As we head into a new year, there are a number of factors which are likely to impact the amount of work on offer in our region and the resultant profitability of the general building contracting fraternity says Allen Bodill, Executive Director at the Master Builders Association of the Western Cape (MBAWC).
Election apprehension: Chief amongst the factors impacting the industry is the level of confidence in the months leading up to the general election in May. Like previous cycles in the run up to elections, many businesses and private individuals adopt a ‘wait and see’ attitude, leading to a general slump in demand for construction services.
Tightened belts: The increase in the interest and VAT rates in 2018 has also affected the consumer’s ability to purchase or build new properties or to renovate and improve their existing homes. In addition the threat of possible further downgrades by the international credit rating agencies which would bring increased risk of further interest-rate rises, which will further affect a financially stretched and indebted consumer base.
Property market correction: A correction in the local residential rental market has also seen significant pressure on achievable rentals of both freestanding homes and apartments, which has led to a rethink amongst developers, as well as ‘buy-to-let’ investors in this market segment.
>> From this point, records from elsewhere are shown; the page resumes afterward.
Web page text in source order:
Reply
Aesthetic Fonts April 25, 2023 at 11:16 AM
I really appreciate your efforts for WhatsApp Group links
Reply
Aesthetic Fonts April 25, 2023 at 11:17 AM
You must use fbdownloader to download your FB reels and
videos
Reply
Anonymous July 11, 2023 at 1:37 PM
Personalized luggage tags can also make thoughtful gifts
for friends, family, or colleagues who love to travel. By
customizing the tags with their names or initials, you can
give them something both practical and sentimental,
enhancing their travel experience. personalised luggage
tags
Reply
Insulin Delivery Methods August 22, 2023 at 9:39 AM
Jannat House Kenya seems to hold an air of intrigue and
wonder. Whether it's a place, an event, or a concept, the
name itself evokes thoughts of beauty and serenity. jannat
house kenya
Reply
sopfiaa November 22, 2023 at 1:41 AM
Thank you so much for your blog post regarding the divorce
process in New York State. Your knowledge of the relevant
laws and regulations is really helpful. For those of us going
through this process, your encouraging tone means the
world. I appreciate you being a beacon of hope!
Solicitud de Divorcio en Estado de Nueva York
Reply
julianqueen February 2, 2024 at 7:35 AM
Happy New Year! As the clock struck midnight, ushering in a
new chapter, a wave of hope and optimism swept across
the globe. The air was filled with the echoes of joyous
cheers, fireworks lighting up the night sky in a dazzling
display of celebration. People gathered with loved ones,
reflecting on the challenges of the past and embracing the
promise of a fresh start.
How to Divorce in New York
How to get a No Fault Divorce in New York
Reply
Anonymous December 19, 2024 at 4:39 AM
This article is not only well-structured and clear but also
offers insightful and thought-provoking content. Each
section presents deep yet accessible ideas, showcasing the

Supply of well-positioned residential apartments, in particular, looks set to exceed demand in the coming months, putting further downward pressure on developers’ and investors’ returns. This has been exacerbated by the increasing cost of utilities.
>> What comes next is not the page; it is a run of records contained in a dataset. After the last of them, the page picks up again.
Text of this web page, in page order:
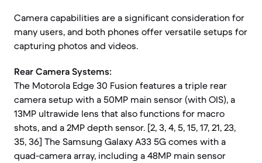
Camera capabilities are a significant consideration for
many users, and both phones offer versatile setups for
capturing photos and videos.
Rear Camera Systems:
The Motorola Edge 30 Fusion features a triple rear
camera setup with a 50MP main sensor (with OIS), a
13MP ultrawide lens that also functions for macro
shots, and a 2MP depth sensor. [2, 3, 4, 5, 15, 17, 21, 23,
35, 36] The Samsung Galaxy A33 5G comes with a
quad-camera array, including a 48MP main sensor
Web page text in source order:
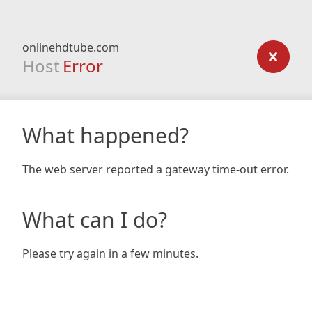
onlinehdtube.com
Host Error
What happened?
The web server reported a gateway time-out error.
What can I do?
Please try again in a few minutes.
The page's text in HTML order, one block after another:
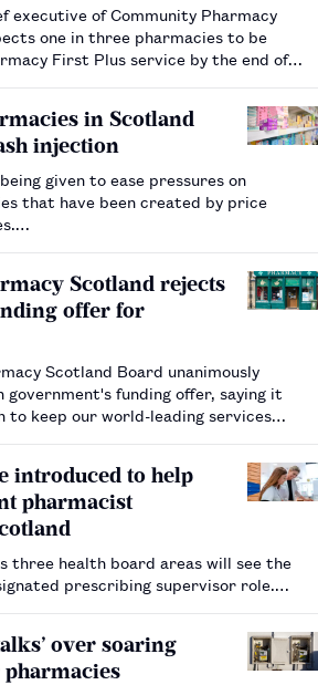
executive of Community Pharmacy
one in three pharmacies to be
First Plus service by the end of
in Scotland
injection
given to ease pressures on
that have been created by price
Scotland rejects
offer for
Scotland Board unanimously
funding offer, saying it
to keep our world-leading services
introduced to help
pharmacist
three health board areas will see the
prescribing supervisor role.…
over soaring
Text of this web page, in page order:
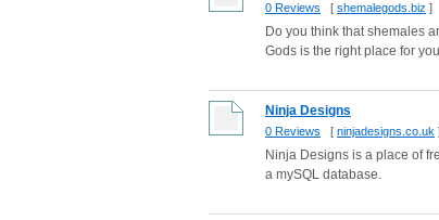
0 Reviews [ shemalegods.biz ]
Do you think that shemales
Gods is the right place for
Ninja Designs
0 Reviews [ ninjadesigns.co.uk
Ninja Designs is a place of
a mySQL database.
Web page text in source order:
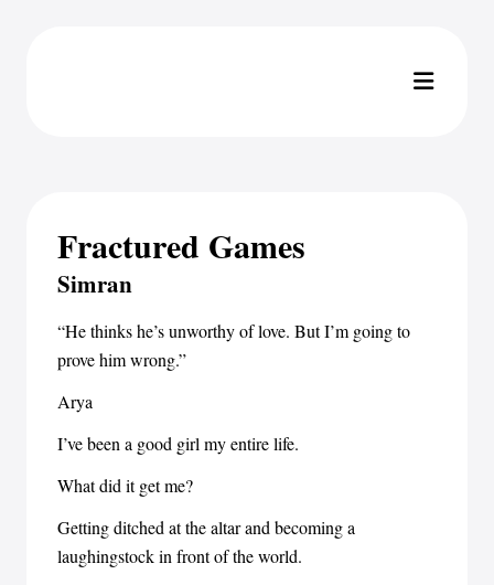
Fractured Games
Simran
“He thinks he’s unworthy of love. But I’m going to
prove him wrong.”
Arya
I’ve been a good girl my entire life.
What did it get me?
Getting ditched at the altar and becoming a
laughingstock in front of the world.
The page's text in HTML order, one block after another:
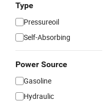
Type
Pressureoil
Self-Absorbing
Power Source
Gasoline
Hydraulic
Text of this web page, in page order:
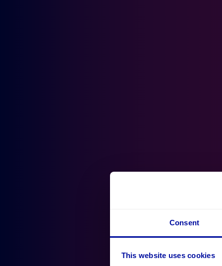
Consent
This website uses cookies
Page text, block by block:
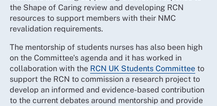
the Shape of Caring review and developing RCN
resources to support members with their NMC
revalidation requirements.
The mentorship of students nurses has also been high
on the Committee's agenda and it has worked in
collaboration with the RCN UK Students Committee to
support the RCN to commission a research project to
develop an informed and evidence-based contribution
to the current debates around mentorship and provide
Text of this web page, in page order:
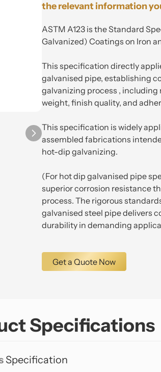
ASTM A123 is the Standard
Galvanized) Coatings on Iron
This specification directly
galvanised pipe, establishing
galvanizing process ,
weight, finish quality, and
This specification is widely
assembled fabrications
hot-dip galvanizing.
(For hot dip galvanised pipe
superior corrosion resistance
process. The rigorous
galvanised steel pipe delivers
durability in demanding
Get a Quote Now
the relevant information
Specifications
Specification
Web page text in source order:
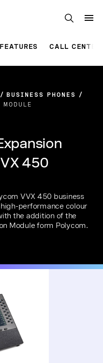
FEATURES CALL CENTER
BUSINESS PHONES
450
VVX 450 business
performance colour
the addition of the
Module form Polycom.
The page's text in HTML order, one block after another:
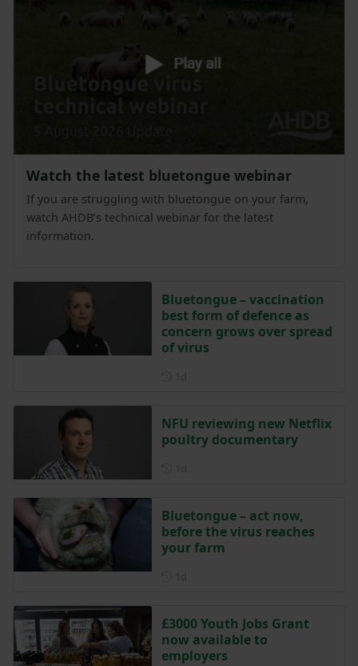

In the commercial sector, increased online shopping is likely to affect demand for further new retail space, which will likely impact the amount of work available for new commercial building and its associated new tenant installation work.
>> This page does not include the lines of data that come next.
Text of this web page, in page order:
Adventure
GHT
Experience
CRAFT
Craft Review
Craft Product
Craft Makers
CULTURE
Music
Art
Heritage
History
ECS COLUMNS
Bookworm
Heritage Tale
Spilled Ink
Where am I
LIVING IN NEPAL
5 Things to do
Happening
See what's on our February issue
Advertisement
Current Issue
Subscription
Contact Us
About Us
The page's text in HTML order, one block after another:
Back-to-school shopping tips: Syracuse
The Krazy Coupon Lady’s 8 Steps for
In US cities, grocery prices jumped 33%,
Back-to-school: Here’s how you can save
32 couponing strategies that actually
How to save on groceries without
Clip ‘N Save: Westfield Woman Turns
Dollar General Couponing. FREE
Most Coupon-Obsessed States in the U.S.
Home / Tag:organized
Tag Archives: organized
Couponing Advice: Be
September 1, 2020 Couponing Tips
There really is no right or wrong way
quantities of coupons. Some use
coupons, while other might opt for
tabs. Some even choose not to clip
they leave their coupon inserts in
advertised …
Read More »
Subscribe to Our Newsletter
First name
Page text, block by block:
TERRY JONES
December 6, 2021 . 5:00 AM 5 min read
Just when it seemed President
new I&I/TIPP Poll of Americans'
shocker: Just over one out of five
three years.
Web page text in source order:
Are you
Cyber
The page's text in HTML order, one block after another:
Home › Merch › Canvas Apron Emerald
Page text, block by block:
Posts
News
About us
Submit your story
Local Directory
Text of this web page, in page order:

The rapid advance in computerised technology has also served to disrupt the demand for commercial office space by enabling employees to work remotely, reducing the demand for traditional office environments – a trend likely to escalate going forward.
Many of the abovementioned factors are also an issue for the industrial market, with demand for new factory and warehousing space primarily being driven by the state of the economy.
No-go from Government: It also appears likely that the National and Local Government departments will be cautious about putting out new construction works in the current economic climate. Reduced activity from this sector is likely to lead to contracting firms traditionally engaged in this market space turning their attention to other sectors.
“Taking these factors into account, the local construction contracting market will likely need to hunker down for at least the first half of this year. The prevailing market conditions will also need to be considered during the negotiations around the new collective wage agreement for the formal building industry in our region which are currently underway, with the new agreement due to come into force on 1st November 2019. However, a ‘silver lining’ exists for those developers and investors who have the courage to commit to projects in this depressed climate, as they are likely to get exceptionally competitive prices from the entire construction supply chain. The MBAWC will also continue to strive to assist its members wherever possible in these uncertain times,” concludes Bodill.